< Somebody To Love

~lostinthewoods

I hope I can give you some hope from another guy who felt pretty down in his mid 20's too.

First, here's the deal: all those 50's songs and teenage love movies are fantasies. Love exists, it's powerful and worth pursuing, but using them as a template is like reading the Hobbit to learn to make money. Fantasy is vital to the human experience, I'm not knocking it, but we have to act in reality. My story is nothing like those songs or movies, but it's turned out to be a happy one. I obviously can't give you all the answers, but I can share the path I took:

At your age I hadn't had much more success in love than you. I didn't hit my stride romantically until a couple of years later. The rough advice to work on yourself first is good advice: try to tame your anxieties--we all have them, settle into your career, get into shape, find your style, and most importantly find passions. You don't do these things to find love, you do them for yourself. It seems a bit backwards, but when you are happier with yourself people are happier with you. That happiness can grow into other things. The good news is it's not as hard or as long a process as it sounds, you just need to start some inertia, and as long as you are moving in a positive direction you and those around you will view your positively.

Now that we have some positive energy around us the next step was just to meet people and get to know them. I stayed off dating apps--those just encourage the worst behavior in people. I just made it a point when I went somewhere to talk to a new person or two--this was where my anxiety lived. Hobby related courses, social events put together by friends, church, club meetings, where ever. I was already going to all these things as part of step one. If the conversation with a woman was lively and she was interesting I'd ask if she'd like to get coffee or something low key. Just to get to know each other, candidly talking about my dreams, desires, hobbies, beliefs. This is the most important part don't hide or try to present a puffed of version of yourself and just focus on getting to know the person across the table. You are trying to find someone you are compatible with.

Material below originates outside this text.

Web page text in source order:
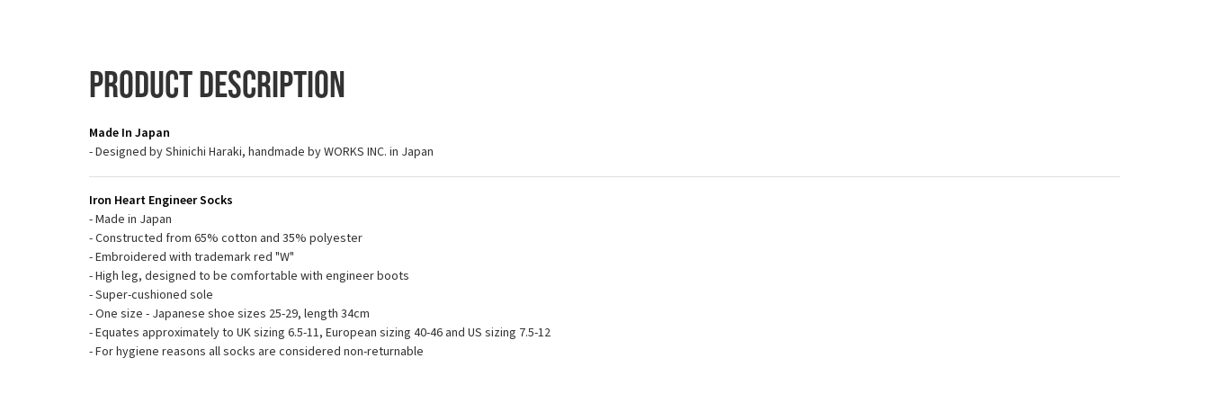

This went on about two years. During this time I got told no a lot. I made new friends I still get along with today. I had follow up dates, then I got ghosted. The whole spectrum. When you communicate in this no expectations, honest, candid, and platonic kind of way your relationships form or die pretty naturally and relatively painlessly. I was looking to get to know people, not look for the "spark". During this whole period I never had a "real girlfriend" despite apparently--according to a friend--gaining the reputation of somewhat of a ladies man. I find this especially funny as I wasn't hooking up with any of these women or anything, just getting to know them. I was looking for someone who shared enough with me to become my wife.

When I met my wife she told me flat out she had no interest in dating me, but was happy to be friends. I told her that was fine, but I didn't take that changing someday off the table as we didn't really know each other well--open and candid. I just became her friend, no ulterior motives, no secret pining, no huge romantic gestures to "change her mind". We simply grew closer as friends, helped each other out, spent time with each other. In time, I thought we could work as a couple and told her, she didn't reciprocate. But, we could, and did, continue as friends. As time went on we spent more and more of it together, and I became the first person she thought of. Then we started "dating."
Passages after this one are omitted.